Despite some sagging economic indicators released recently, the Chinese economy is still in good shape and boasts momentum for growth, Yi Gang, vice governor of the People's Bank of China, the central bank, said on Saturday.
"The growing trend has not changed," he told a forum in Tsinghua University, expecting the economy to recover in the second or third quarter of 2009.
China has felt the pinch of the global financial crisis, as its industrial growth sharply slowed to 5.4 percent in November, plunging 11.9 percent from a year earlier, which, according to Yi, is partly due to the excessive inventories in many enterprises.
Businesses are adjusting their commodity and raw material inventories, which will probably last for one or two quarters. After that, there should be a change in the country's economy, he said.
Yi expressed his confidence on the nation's economic prospects basing on the modest debt levels of households, enterprises and the government.
Household savings in China has reached 22 trillion yuan, while the total residents' bank loans is merely about 3.7 trillion yuan, which indicates the vast potential in exploring individual consumption, he said.

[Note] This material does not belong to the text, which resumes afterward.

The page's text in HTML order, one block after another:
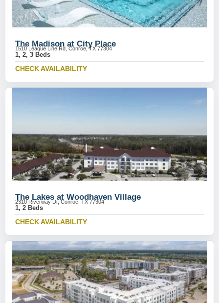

Although some enterprises have seen their profits shrinking in 2008, their debt to asset ratio is quite healthy and is on a downward track, averaging at 59 percent in recent years.
Moreover, China's treasury bond balance accounts for about 20 percent of its total GDP, much lower than the level in the US, the euro zone and Japan, which gives much leeway for the nation to implement the proactive fiscal policy.